Copy each line of the records that holds the string "worked".

───── Record extracts ─────

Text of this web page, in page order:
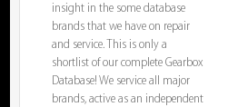
insight in the some database
brands that we have on repair
and service. This is only a
shortlist of our complete Gearbox
Database! We service all major
brands, active as an independent
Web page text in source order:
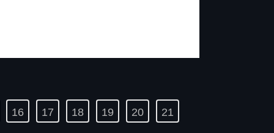
16 17 18 19 20
21
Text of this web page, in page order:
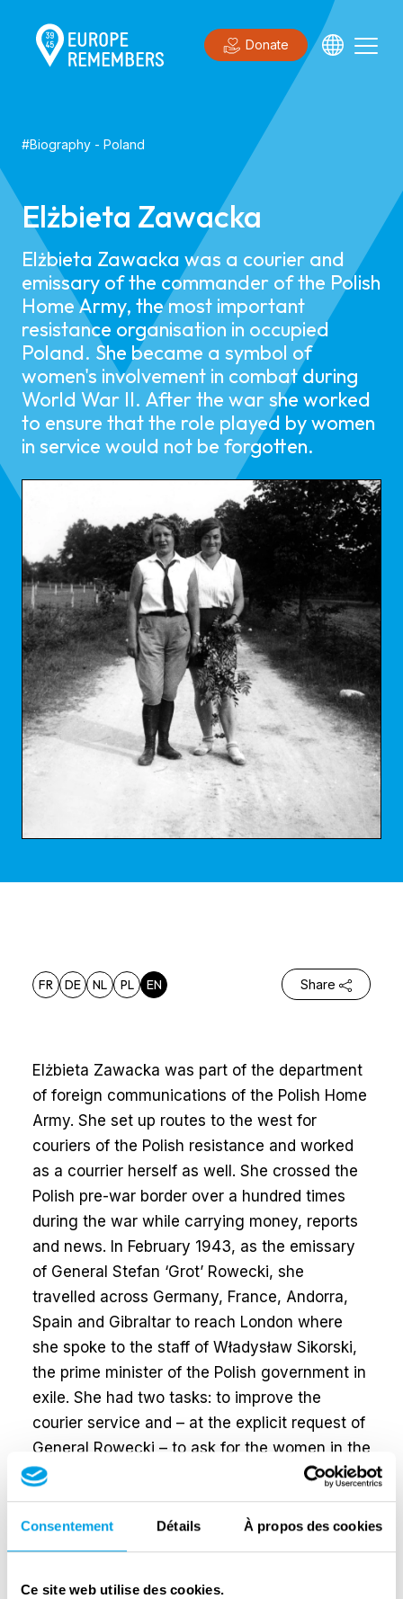
Consentement Détails À propos des cookies
Ce site web utilise des cookies.
Donate
#Biography - Poland
Elżbieta Zawacka
Elżbieta Zawacka was a courier and
emissary of the commander of the Polish
Home Army, the most important
resistance organisation in occupied
Poland. She became a symbol of
women's involvement in combat during
World War II. After the war she worked
to ensure that the role played by women
in service would not be forgotten.
FR DE NL PL EN Share
Elżbieta Zawacka was part of the department
of foreign communications of the Polish Home
Army. She set up routes to the west for
couriers of the Polish resistance and worked
as a courrier herself as well. She crossed the
Polish pre-war border over a hundred times
during the war while carrying money, reports
and news. In February 1943, as the emissary
of General Stefan ‘Grot’ Rowecki, she
travelled across Germany, France, Andorra,
Spain and Gibraltar to reach London where
she spoke to the staff of Władysław Sikorski,
the prime minister of the Polish government in
exile. She had two tasks: to improve the
courier service and – at the explicit request of
General Rowecki – to ask for the women in the
Home Army to receive the same rights as
their male colleagues.
Elżbieta was given parachute training and
to Poland. In doing so, she became the only
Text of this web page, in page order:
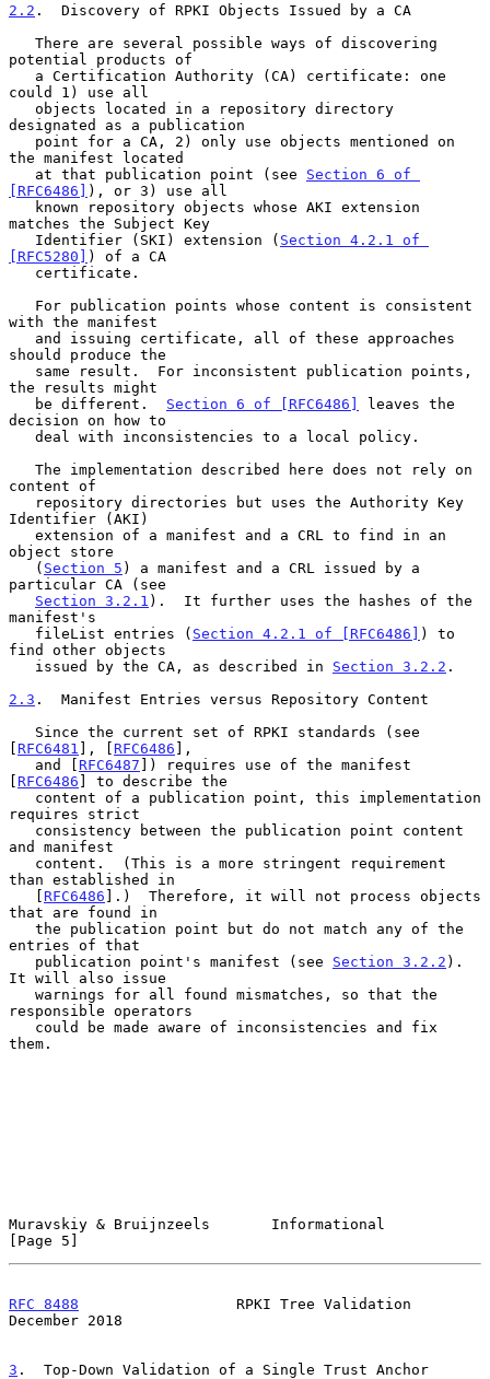
2.2 .  Discovery of RPKI Objects Issued by a CA
potential products of
could 1) use all
designated as a publication
the manifest located
   at that publication point (see
Section 6 of
[RFC6486] ), or 3) use all
matches the Subject Key
   Identifier (SKI) extension (
Section 4.2.1 of
[RFC5280] ) of a CA
with the manifest
should produce the
the results might
   be different.
Section 6 of [RFC6486]
leaves the
decision on how to
content of
Identifier (AKI)
object store
   (
Section 5 ) a manifest and a CRL issued by a
particular CA (see
Section 3.2.1 ).  It further uses the hashes of the
manifest's
   fileList entries (
Section 4.2.1 of [RFC6486] ) to
find other objects
   issued by the CA, as described in
Section 3.2.2 .
2.3 .  Manifest Entries versus Repository Content
[ RFC6481 ], [ RFC6486 ],
   and [
RFC6487 ]) requires use of the manifest
[ RFC6486 ] to describe the
requires strict
and manifest
than established in
   [
RFC6486 ].)  Therefore, it will not process objects
that are found in
entries of that
   publication point's manifest (see
Section 3.2.2 ).
It will also issue
responsible operators
them.
Muravskiy & Bruijnzeels       Informational
[Page 5]
RFC 8488
                  RPKI Tree Validation
December 2018
3 .  Top-Down Validation of a Single Trust Anchor

─────

**Answer space:**
World War II. After the war she worked
couriers of the Polish resistance and worked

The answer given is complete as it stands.